1 The court also observed that the "defense probably would not want the jury to know anything about the prior conviction." Bifurcating the trial on these issues would have resolved this problem.
The Gates court noted that other courts had "rejected constitutional attacks based on Apprendi. The case cited, State v. McCoy, however, is clearly distinguishable. It dealt with the enhanced penalty under the major drug offender specification.
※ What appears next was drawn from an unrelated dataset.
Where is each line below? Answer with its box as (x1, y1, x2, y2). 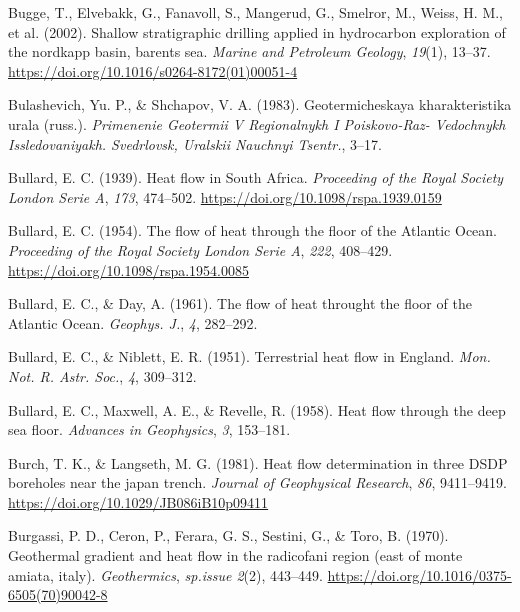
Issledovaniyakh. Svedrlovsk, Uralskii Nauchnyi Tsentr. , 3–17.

That statute is constitutional if it is the jury that decides whether the defendant is a "major drug offender." That finding authorizes the judge to impose the enhanced penalty. But the underlying finding that justifies the enhancement is decided by the jury. Under the challenged statute in the case at bar, however, the jury does not make the findings regarding likelihood of recidivism or seriousness of the crime.
2 The appellate court also noted that trial counsel had entered into a pre-Apprendi stipulation to the prior offense and thus was not in a favorable position to raise an Apprendi claim.